Please transcribe, exactly and only, the lines of the records below from the one holding "21 de fevereiro de 2024 (7, 140, 139, 153)" to the very end.
____ Listed records
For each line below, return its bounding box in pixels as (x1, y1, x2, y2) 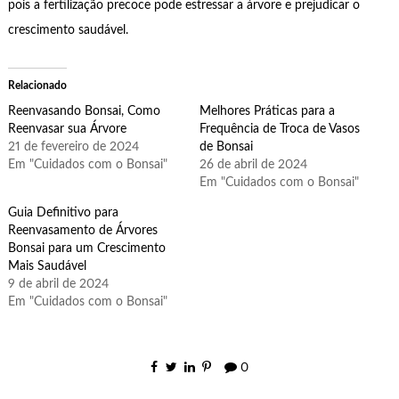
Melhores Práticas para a (199, 104, 335, 118)
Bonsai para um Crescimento (7, 241, 166, 255)
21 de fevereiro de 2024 (7, 140, 139, 153)
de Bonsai (199, 140, 253, 153)
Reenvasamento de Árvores (7, 224, 158, 237)
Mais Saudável (7, 259, 86, 273)
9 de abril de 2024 (7, 277, 109, 290)
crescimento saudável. (7, 23, 128, 37)
________
▶ **Answer section**
21 de fevereiro de 2024 (7, 140, 139, 153)
de Bonsai (199, 140, 253, 153)
Reenvasamento de Árvores (7, 224, 158, 237)
Mais Saudável (7, 259, 86, 273)
9 de abril de 2024 (7, 277, 109, 290)
crescimento saudável. (7, 23, 128, 37)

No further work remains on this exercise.